Thanks for the clarification. I have been thinking of parallelizing my workflow because I would need to do pairwise comparison between different condition samples with different control samples, but I recently learned that BinDetect can actually process more than 2 files.

So my next question is: if I were to do this using this snakemake pipeline, how would I go about doing that? Just input say:

Conditions: [data/conditionA.bam, data/conditionB.bam, data/conditionC.bam, data/conditionD.bam]
Controls: [data/controlA.bam, data/controlB.bam, data/controlC.bam, data/controlD.bam] 

like that? If yes, is there a way to finetune the pairwise matching or does this use snakemake wildcards under the hood so it's not easy to finetune it?

By finetuning I meant guiding the pairwise comparison so that it only does it it a certain way; in my case, I am only interested in the combination of condA - controlA, condA - controlB, condC - controlC, etc, (intergroup comparison), not condA - condB, condB - condC, or controlA - controlC, controlA - controlD (intragroup comparison). Just wondering if this is possible with the current implementation or if I need to think of another strategy.

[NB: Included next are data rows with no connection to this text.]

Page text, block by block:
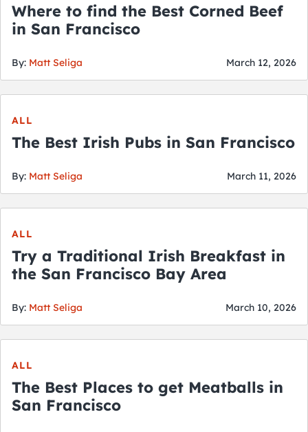
Where to find the Best Corned Beef
in San Francisco
By: Matt Seliga March 12, 2026
ALL
The Best Irish Pubs in San Francisco
By: Matt Seliga March 11, 2026
ALL
Try a Traditional Irish Breakfast in
the San Francisco Bay Area
By: Matt Seliga March 10, 2026
ALL
The Best Places to get Meatballs in
San Francisco
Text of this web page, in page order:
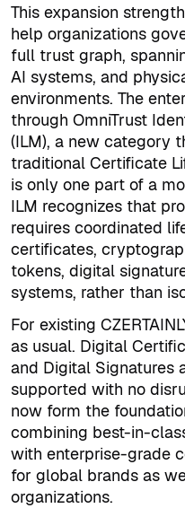
This expansion
help organizations
full trust graph,
AI systems, and
environments. The
through OmniTrust
(ILM), a new category
traditional Certificate
is only one part of a
ILM recognizes that
requires coordinated
certificates,
tokens, digital
systems, rather than
For existing
as usual. Digital
and Digital Signatures
supported with no
now form the
combining best-in-
with enterprise-grade
for global brands as
organizations.
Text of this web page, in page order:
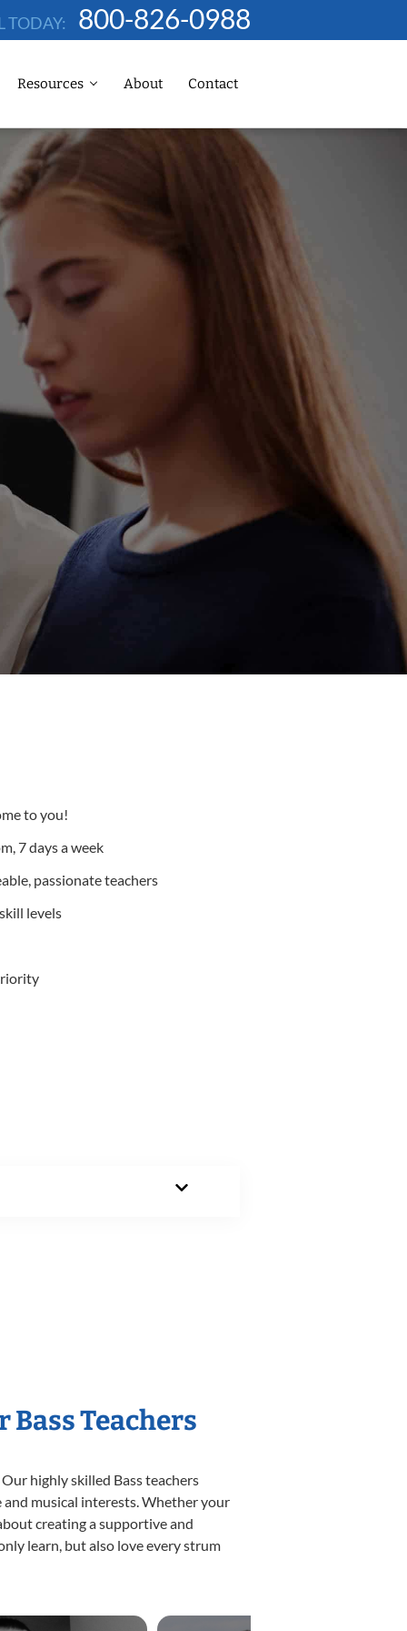
TODAY: 800-826-0988
Resources About Contact
to you!
7 days a week
passionate teachers
levels
Bass Teachers
highly skilled Bass teachers
musical interests. Whether your
creating a supportive and
learn, but also love every strum
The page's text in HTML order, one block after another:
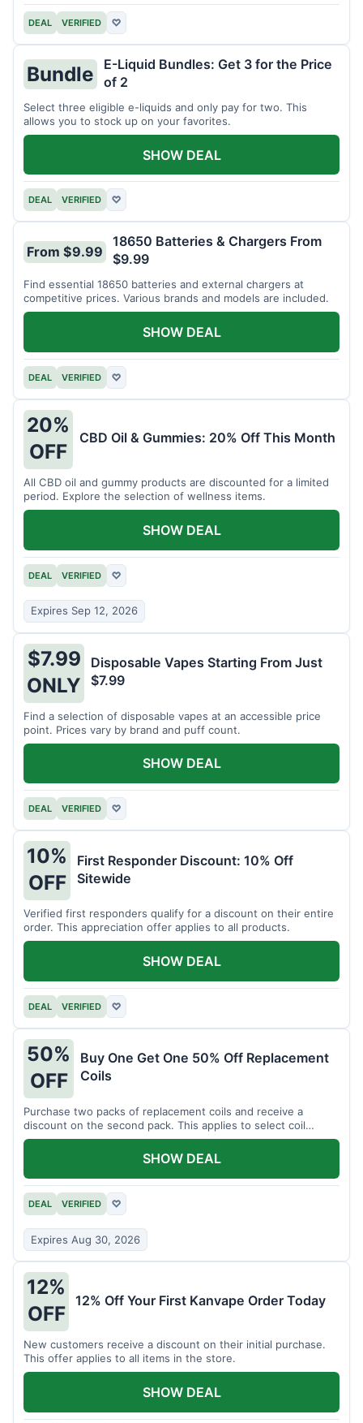
DEAL VERIFIED ♡
Bundle
E-Liquid Bundles: Get 3 for the Price
of 2
Select three eligible e-liquids and only pay for two. This
allows you to stock up on your favorites.
DEAL VERIFIED ♡
SHOW DEAL
From $9.99
18650 Batteries & Chargers From
$9.99
Find essential 18650 batteries and external chargers at
competitive prices. Various brands and models are included.
DEAL VERIFIED ♡
SHOW DEAL
20%
OFF
CBD Oil & Gummies: 20% Off This Month
All CBD oil and gummy products are discounted for a limited
period. Explore the selection of wellness items.
DEAL VERIFIED ♡
Expires Sep 12, 2026
SHOW DEAL
$7.99
ONLY
Disposable Vapes Starting From Just
$7.99
Find a selection of disposable vapes at an accessible price
point. Prices vary by brand and puff count.
DEAL VERIFIED ♡
SHOW DEAL
10%
OFF
First Responder Discount: 10% Off
Sitewide
Verified first responders qualify for a discount on their entire
order. This appreciation offer applies to all products.
DEAL VERIFIED ♡
SHOW DEAL
50%
OFF
Buy One Get One 50% Off Replacement
Coils
Purchase two packs of replacement coils and receive a
discount on the second pack. This applies to select coil
brands.
DEAL VERIFIED ♡
Expires Aug 30, 2026
SHOW DEAL
12%
OFF
12% Off Your First Kanvape Order Today
New customers receive a discount on their initial purchase.
This offer applies to all items in the store.
SHOW DEAL
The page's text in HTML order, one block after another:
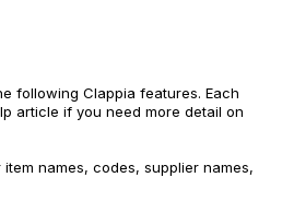
following Clappia features. Each
article if you need more detail on
names, codes, supplier names,
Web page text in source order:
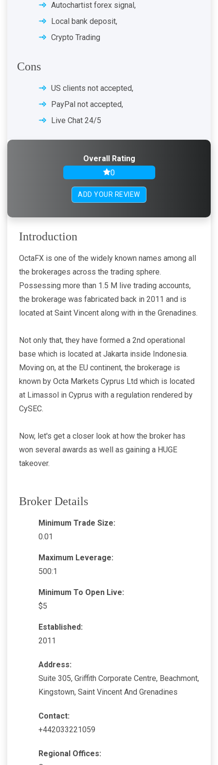
Autochartist forex signal,
Local bank deposit,
Crypto Trading
Cons
US clients not accepted,
PayPal not accepted,
Live Chat 24/5
Overall Rating
0
ADD YOUR REVIEW
Introduction
OctaFX is one of the widely known names among all
the brokerages across the trading sphere.
Possessing more than 1.5 M live trading accounts,
the brokerage was fabricated back in 2011 and is
located at Saint Vincent along with in the Grenadines.
Not only that, they have formed a 2nd operational
base which is located at Jakarta inside Indonesia.
Moving on, at the EU continent, the brokerage is
known by Octa Markets Cyprus Ltd which is located
at Limassol in Cyprus with a regulation rendered by
CySEC.
Now, let's get a closer look at how the broker has
won several awards as well as gaining a HUGE
takeover.
Broker Details
Minimum Trade Size:
0.01
Maximum Leverage:
500:1
Minimum To Open Live:
$5
Established:
2011
Address:
Suite 305, Griffith Corporate Centre, Beachmont,
Kingstown, Saint Vincent And Grenadines
Contact:
+442033221059
Regional Offices:
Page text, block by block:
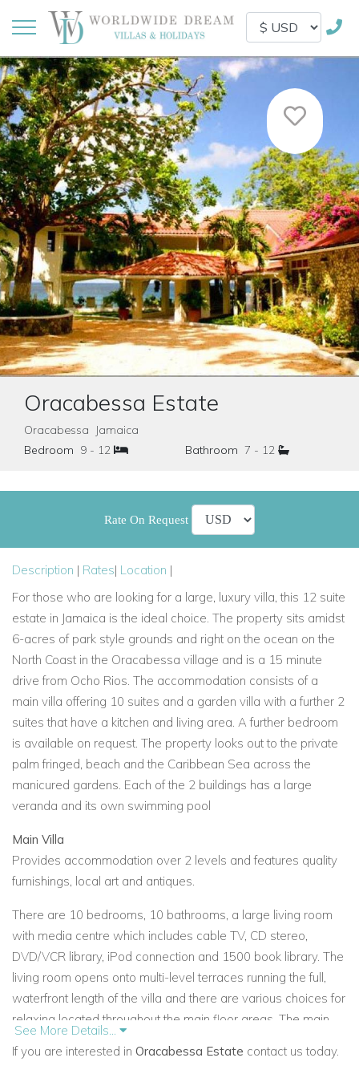
Oracabessa Estate
Oracabessa Jamaica
Bedroom 9 - 12 Bathroom 7 - 12
Rate On Request
Description | Rates| Location |
For those who are looking for a large, luxury villa, this 12 suite
estate in Jamaica is the ideal choice. The property sits amidst
6-acres of park style grounds and right on the ocean on the
North Coast in the Oracabessa village and is a 15 minute
drive from Ocho Rios. The accommodation consists of a
main villa offering 10 suites and a garden villa with a further 2
suites that have a kitchen and living area. A further bedroom
is available on request. The property looks out to the private
palm fringed, beach and the Caribbean Sea across the
manicured gardens. Each of the 2 buildings has a large
veranda and its own swimming pool
Main Villa
Provides accommodation over 2 levels and features quality
furnishings, local art and antiques.
There are 10 bedrooms, 10 bathrooms, a large living room
with media centre which includes cable TV, CD stereo,
DVD/VCR library, iPod connection and 1500 book library. The
living room opens onto multi-level terraces running the full,
waterfront length of the villa and there are various choices for
relaxing located throughout the main floor areas. The main
dining room is adjacent to the living room and overlooks the
sea.
See More Details...
If you are interested in Oracabessa Estate contact us today.
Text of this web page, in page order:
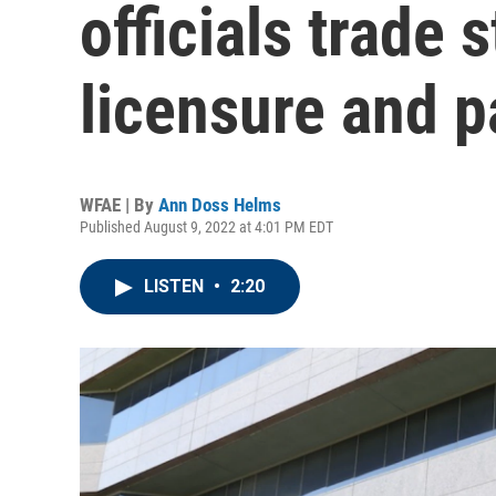
officials trade
licensure and
WFAE | By Ann Doss Helms
Published August 9, 2022 at 4:01 PM EDT
LISTEN • 2:20
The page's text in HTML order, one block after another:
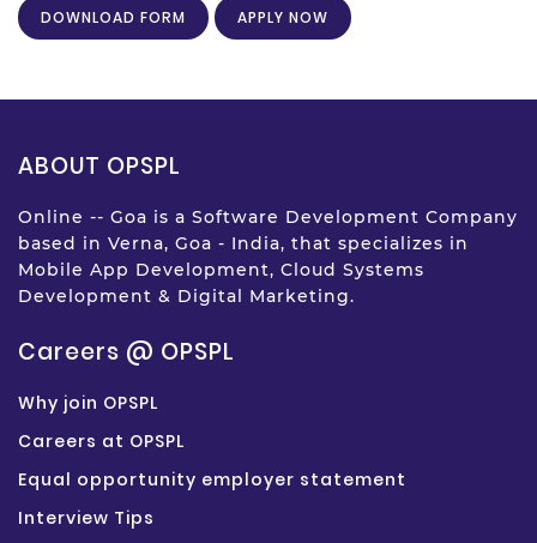
DOWNLOAD FORM APPLY NOW
ABOUT OPSPL
Online -- Goa is a Software Development Company
based in Verna, Goa - India, that specializes in
Mobile App Development, Cloud Systems
Development & Digital Marketing.
Careers @ OPSPL
Why join OPSPL
Careers at OPSPL
Equal opportunity employer statement
Interview Tips

msbentsen commented 1 year ago

In order to compare all conditions with all controls, you would need to set these as individual conditions in the config file, e.g.:

conditionA:  [data/conditionA.bam]
conditionB: [data/conditionB.bam]   # or [data/conditionB_rep1.bam, data/conditionB_rep2.bam] in case of more files
(...)
controlA: [data/controlA.bam]
(...)

You can unfortunately not choose which pairwise comparisons are created during the run, but you can always do your own filtering afterwards to only show the contrasts of interest.

sufyazi commented 1 year ago

Thank you. That makes sense! Closing this now.